Note that the usual injection $\varphi_k : M^k \rightarrow (M \oplus T)^k$ induces a module homomorphism $\mathcal{T}^k(M) \rightarrow \mathcal{T}^k(M \oplus T)$; we claim that this map is injective. It suffices to prove injectivity on simple tensors. To that end, suppose $z = m_1 \otimes \cdots \otimes m_k$ and $\varphi_k(z) = 0$. Then we have $(m_1,0) \otimes \cdots \otimes (m_k,0) = 0$ in $\mathcal{T}^k(M \oplus T)$. Now recall that tensor products distribute over direct sums, so that $\mathcal{T}^k(M \oplus T)$ is module isomorphic to the direct sum over all possible $k$-factor tensor products of $M$ and $T$ via the map which selects the $M$– or $T$-coordinate as appropriate. (For example, $(a_1,b_1) \otimes (a_2,b_2) \mapsto a_1 \otimes a_2 + a_1 \otimes b_2 + b_1 \otimes a_2 + b_1 \otimes b_2$.) Note that under this map, $\varphi_k(z)$ is zero. In particular, $z = 0$ in $\mathcal{T}^k(M)$. Thus $\varphi_k$ is injective.

Now note that $M$ is naturally a submodule of $\mathcal{T}(N)$, and so by the universal property of tensor algebras we have an algebra homomorphism $\varphi : \mathcal{T}(M) \rightarrow \mathcal{T}(N)$. Note that the restriction of $\varphi$ to $\mathcal{T}^k(M)$ is precisely $\varphi_k$ as described above; in particular, $\varphi$ is injective.
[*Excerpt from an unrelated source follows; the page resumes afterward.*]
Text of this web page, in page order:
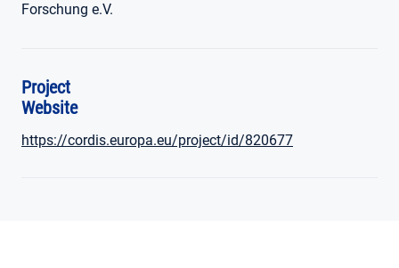
Forschung e.V.
Project
Website
https://cordis.europa.eu/project/id/820677

So $\mathcal{T}(M)$ is naturally isomorphic to a subalgebra of $\mathcal{T}(N)$.

Analogously, let $\psi_k : \mathcal{S}^k(M) \rightarrow \mathcal{S}^k(M \oplus T)$ be the natural homomorphism; we claim that this map is injective. To see this, let $z \in \mathcal{T}^k(M)$ be a simple tensor and suppose $\psi_k(\overline{z}) = 0$. Then we have $\varphi_k(z) = \sum z_i \otimes ((m_{i,1},t_{i,1}) \otimes (m_{i,2},t_{i,2}) - (m_{2,i},t_{2,i}) \otimes (m_{i,1},t_{i,1})) \otimes w_i$. Using the decomposition of $\mathcal{T}^k(M \oplus T)$ as a direct sum from above, we see that $z \in \mathcal{C}^k(M)$. In particular, $\overline{z} = 0$.

Now the induced map $\psi : \mathcal{S}(M) \rightarrow \mathcal{S}(M \oplus T)$ is injective on each summand, and so is injective.

An analogous argument holds for $\bigwedge(M)$.